● **Your assignment**:
Look through the data below and output, unchanged, every line from the one holding "Sprint 3 (212, 45)" through the one holding "presenten les estratègies", inclusive. Skip the pictures.

[Data extracted from a collection]

★ ★ ★

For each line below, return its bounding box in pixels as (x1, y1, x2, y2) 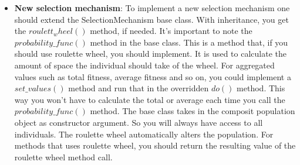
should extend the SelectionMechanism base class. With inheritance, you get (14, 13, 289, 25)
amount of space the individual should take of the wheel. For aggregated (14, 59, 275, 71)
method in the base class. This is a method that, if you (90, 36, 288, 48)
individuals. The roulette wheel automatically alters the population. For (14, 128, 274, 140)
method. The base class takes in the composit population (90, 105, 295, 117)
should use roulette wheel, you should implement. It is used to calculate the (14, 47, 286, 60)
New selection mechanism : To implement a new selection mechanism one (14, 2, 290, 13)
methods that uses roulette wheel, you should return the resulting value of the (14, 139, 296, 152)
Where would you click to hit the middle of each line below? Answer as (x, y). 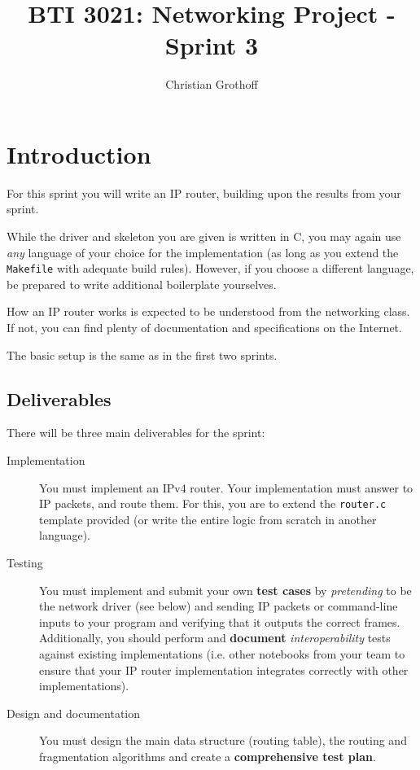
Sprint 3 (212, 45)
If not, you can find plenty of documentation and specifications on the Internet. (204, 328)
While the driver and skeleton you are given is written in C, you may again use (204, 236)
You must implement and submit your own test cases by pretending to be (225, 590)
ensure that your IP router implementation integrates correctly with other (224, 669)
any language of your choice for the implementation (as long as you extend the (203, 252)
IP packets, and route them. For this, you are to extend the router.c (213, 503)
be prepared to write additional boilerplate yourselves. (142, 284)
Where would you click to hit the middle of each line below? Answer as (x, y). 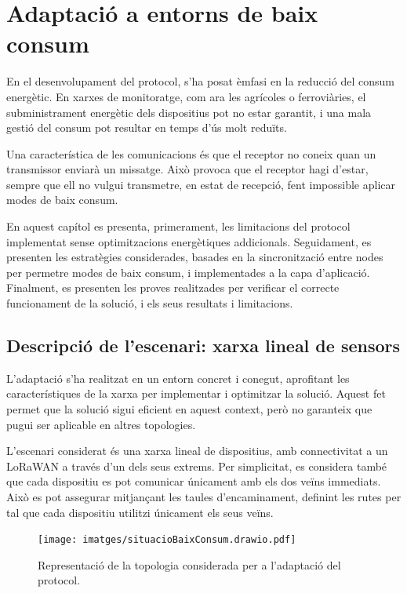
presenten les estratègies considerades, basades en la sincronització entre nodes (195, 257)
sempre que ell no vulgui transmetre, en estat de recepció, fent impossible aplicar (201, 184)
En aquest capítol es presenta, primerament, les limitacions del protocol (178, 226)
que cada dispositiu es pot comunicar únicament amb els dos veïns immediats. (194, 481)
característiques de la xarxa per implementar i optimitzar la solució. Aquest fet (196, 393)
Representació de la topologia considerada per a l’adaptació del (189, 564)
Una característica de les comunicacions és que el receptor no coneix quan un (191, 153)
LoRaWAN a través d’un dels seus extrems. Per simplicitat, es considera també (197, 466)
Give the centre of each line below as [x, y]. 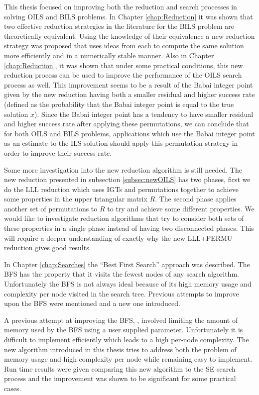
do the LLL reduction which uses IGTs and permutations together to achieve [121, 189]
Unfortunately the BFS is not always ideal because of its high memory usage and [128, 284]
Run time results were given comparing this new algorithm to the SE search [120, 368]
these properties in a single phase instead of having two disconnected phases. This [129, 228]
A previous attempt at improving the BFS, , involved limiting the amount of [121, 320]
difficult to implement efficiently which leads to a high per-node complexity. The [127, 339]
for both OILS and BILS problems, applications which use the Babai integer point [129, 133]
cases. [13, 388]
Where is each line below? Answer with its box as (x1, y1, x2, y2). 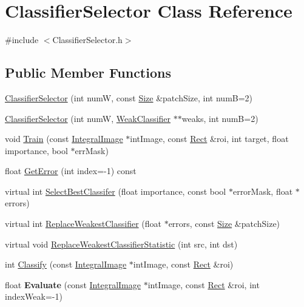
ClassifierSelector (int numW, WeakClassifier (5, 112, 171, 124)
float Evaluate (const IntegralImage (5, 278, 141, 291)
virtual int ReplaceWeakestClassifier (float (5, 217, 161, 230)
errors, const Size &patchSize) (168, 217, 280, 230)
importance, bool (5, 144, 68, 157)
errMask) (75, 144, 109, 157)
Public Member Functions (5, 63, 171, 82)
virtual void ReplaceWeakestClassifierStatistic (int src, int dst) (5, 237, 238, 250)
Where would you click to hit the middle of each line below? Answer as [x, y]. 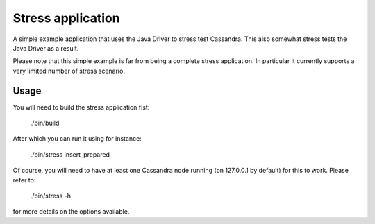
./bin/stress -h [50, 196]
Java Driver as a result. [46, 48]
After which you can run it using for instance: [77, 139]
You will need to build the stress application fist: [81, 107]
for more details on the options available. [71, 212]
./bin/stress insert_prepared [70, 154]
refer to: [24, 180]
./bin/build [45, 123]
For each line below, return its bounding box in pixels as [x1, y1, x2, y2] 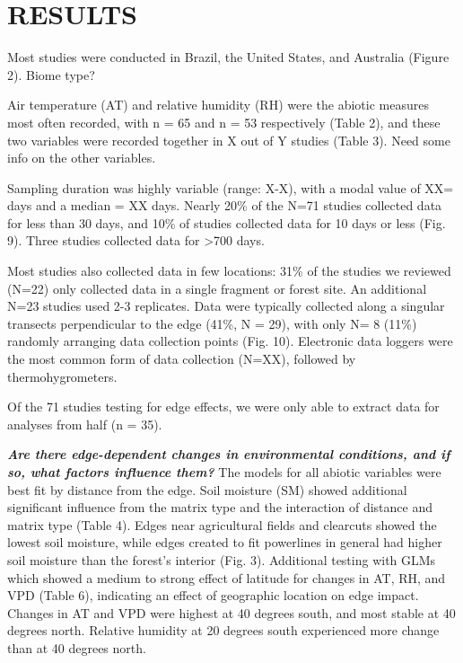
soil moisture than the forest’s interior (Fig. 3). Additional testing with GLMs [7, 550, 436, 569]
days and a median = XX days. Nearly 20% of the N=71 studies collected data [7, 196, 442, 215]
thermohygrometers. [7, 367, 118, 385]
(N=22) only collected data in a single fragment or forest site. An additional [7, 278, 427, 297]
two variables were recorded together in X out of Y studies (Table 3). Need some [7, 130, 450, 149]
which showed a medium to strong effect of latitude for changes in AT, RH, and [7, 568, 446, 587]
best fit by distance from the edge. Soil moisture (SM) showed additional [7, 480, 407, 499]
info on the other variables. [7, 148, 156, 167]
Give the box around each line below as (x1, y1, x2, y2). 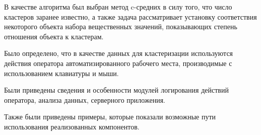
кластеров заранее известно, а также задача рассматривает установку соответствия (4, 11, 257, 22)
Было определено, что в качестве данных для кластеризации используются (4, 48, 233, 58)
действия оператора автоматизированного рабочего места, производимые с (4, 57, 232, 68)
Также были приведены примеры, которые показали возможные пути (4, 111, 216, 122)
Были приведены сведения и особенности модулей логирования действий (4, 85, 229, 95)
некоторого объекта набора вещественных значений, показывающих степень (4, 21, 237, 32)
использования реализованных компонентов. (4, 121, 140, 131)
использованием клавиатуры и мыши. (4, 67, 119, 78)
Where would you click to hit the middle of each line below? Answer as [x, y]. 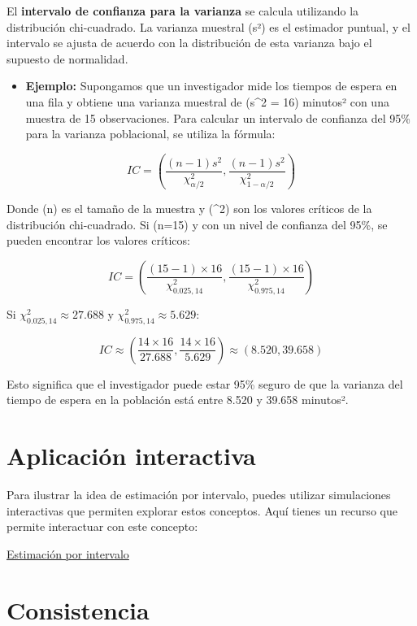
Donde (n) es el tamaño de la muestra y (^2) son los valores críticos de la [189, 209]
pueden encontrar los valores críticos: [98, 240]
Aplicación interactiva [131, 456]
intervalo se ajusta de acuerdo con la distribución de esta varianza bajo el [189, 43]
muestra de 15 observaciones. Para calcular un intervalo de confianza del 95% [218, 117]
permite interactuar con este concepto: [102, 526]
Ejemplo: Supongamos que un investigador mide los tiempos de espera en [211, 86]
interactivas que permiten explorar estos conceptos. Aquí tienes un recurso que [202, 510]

★ ★ ★

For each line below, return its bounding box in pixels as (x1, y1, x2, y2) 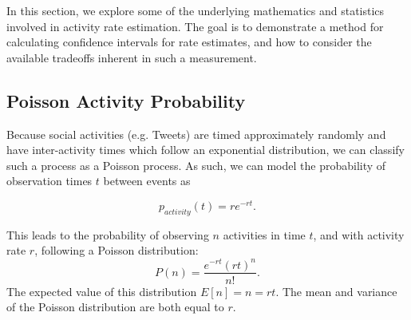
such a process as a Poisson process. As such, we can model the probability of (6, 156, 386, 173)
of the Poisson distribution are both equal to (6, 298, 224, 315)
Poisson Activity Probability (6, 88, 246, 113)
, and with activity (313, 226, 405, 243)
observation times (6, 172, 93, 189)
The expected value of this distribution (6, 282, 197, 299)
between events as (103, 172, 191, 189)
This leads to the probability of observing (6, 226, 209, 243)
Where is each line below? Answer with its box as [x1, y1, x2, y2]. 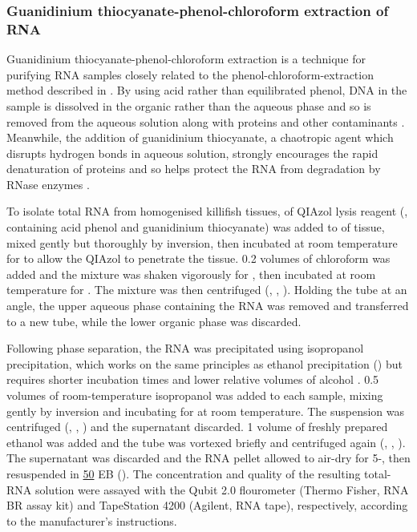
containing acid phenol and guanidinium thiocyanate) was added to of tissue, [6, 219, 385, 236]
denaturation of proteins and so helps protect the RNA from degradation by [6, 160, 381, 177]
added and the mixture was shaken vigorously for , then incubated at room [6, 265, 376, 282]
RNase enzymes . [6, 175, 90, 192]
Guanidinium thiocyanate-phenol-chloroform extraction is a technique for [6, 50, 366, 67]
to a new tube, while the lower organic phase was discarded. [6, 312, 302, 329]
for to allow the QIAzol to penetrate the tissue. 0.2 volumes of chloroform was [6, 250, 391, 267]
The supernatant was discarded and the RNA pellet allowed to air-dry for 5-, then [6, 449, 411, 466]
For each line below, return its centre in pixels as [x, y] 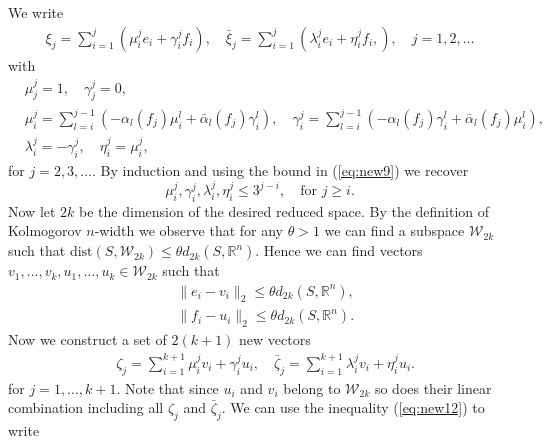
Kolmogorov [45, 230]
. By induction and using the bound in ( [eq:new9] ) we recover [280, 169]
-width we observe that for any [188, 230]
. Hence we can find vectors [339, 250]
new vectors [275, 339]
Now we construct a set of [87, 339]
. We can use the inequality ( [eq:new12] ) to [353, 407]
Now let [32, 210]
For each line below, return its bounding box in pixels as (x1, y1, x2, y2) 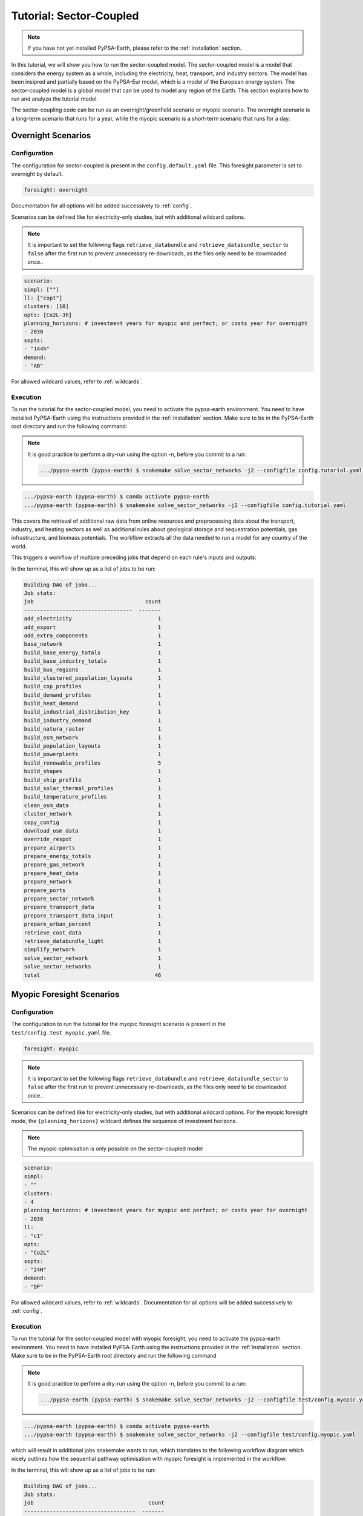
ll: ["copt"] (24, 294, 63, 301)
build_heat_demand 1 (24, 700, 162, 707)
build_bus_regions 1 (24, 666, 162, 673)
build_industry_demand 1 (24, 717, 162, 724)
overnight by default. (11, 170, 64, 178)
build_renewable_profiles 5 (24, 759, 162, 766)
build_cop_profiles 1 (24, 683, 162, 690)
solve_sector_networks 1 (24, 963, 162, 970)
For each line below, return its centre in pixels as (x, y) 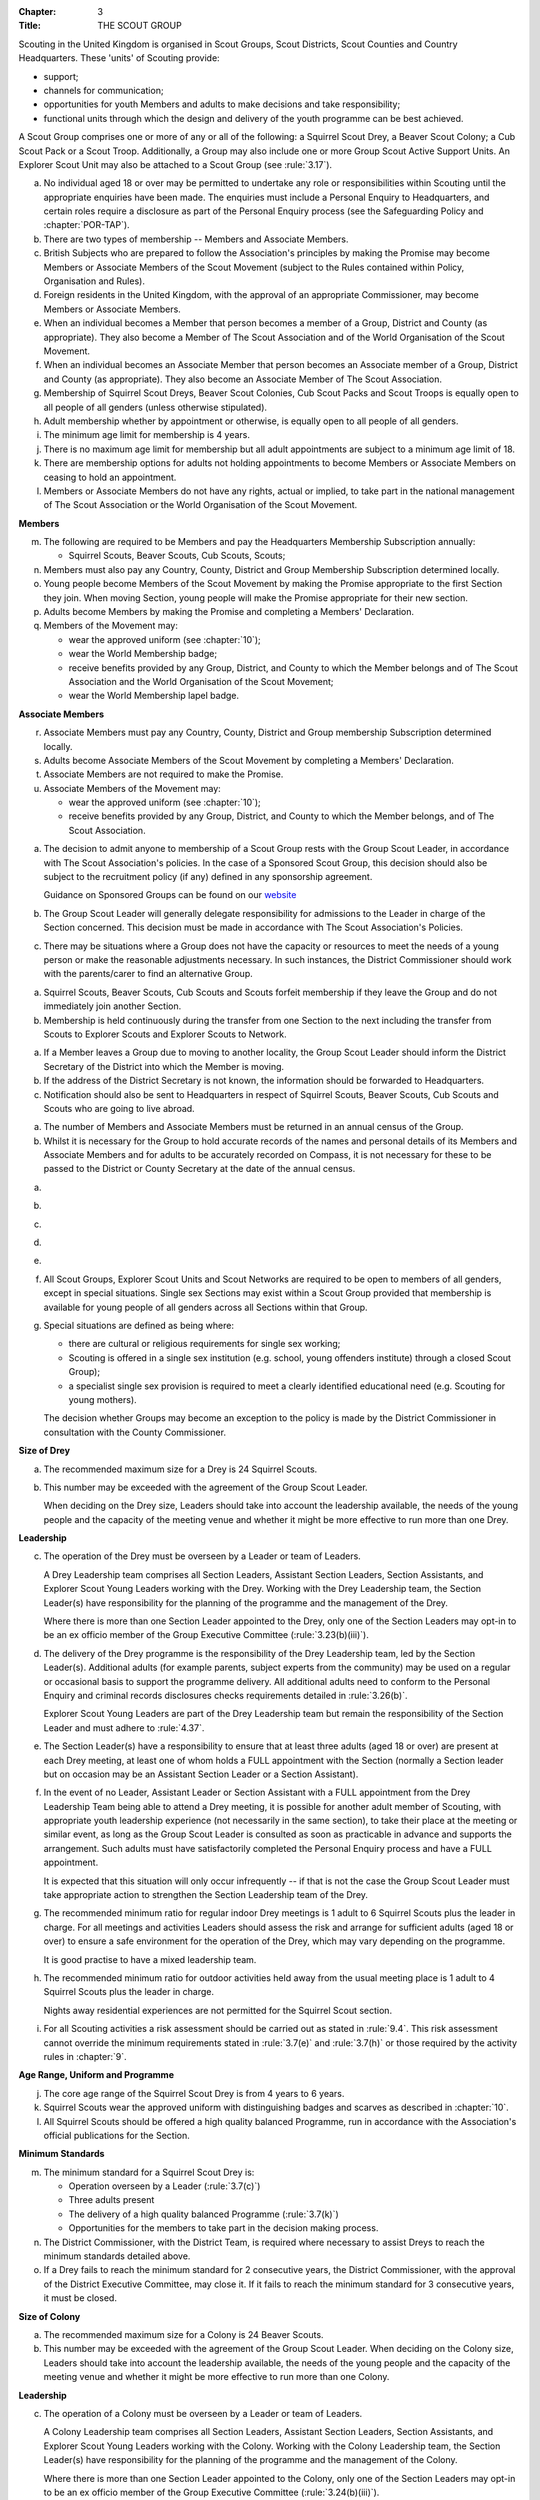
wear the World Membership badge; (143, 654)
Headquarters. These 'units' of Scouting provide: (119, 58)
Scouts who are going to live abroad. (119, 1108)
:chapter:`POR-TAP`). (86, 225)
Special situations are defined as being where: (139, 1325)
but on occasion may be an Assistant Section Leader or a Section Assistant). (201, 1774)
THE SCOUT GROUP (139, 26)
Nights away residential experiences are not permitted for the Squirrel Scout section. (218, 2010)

★ ★ ★

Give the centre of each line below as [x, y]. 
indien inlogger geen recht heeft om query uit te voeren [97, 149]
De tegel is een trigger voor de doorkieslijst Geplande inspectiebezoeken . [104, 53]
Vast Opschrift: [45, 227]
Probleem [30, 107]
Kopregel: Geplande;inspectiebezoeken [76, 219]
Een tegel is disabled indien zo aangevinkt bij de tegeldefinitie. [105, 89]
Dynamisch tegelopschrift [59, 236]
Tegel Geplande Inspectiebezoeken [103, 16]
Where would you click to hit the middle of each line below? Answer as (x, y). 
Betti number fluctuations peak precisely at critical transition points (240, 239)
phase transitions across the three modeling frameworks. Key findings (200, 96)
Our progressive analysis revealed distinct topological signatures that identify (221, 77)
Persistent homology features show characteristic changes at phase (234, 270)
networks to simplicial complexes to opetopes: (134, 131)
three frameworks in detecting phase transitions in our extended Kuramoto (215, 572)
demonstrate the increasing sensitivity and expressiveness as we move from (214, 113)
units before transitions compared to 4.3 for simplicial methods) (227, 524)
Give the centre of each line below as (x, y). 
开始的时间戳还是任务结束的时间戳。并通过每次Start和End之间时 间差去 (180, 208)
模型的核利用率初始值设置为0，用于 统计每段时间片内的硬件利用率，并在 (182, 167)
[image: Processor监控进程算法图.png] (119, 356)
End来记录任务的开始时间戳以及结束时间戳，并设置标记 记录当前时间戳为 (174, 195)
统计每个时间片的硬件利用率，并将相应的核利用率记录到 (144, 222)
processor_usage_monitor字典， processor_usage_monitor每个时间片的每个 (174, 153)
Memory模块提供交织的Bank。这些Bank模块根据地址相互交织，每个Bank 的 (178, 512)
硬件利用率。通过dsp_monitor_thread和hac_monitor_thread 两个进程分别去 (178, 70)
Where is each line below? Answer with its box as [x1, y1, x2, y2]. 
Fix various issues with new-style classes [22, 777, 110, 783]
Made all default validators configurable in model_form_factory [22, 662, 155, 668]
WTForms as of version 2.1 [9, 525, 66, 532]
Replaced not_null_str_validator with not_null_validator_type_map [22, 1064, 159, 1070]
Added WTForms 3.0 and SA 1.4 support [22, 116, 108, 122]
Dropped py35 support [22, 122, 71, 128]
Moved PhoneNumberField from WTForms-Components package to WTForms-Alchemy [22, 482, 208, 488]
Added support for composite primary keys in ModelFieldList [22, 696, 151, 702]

★ ★ ★

● **Solved exercise**:
Sprint 3 (212, 45)
If not, you can find plenty of documentation and specifications on the Internet. (204, 328)
While the driver and skeleton you are given is written in C, you may again use (204, 236)
You must implement and submit your own test cases by pretending to be (225, 590)
ensure that your IP router implementation integrates correctly with other (224, 669)
any language of your choice for the implementation (as long as you extend the (203, 252)
IP packets, and route them. For this, you are to extend the router.c (213, 503)
be prepared to write additional boilerplate yourselves. (142, 284)
Where would you click to hit the middle of each line below? Answer as (x, y). 
presenten les estratègies considerades, basades en la sincronització entre nodes (195, 257)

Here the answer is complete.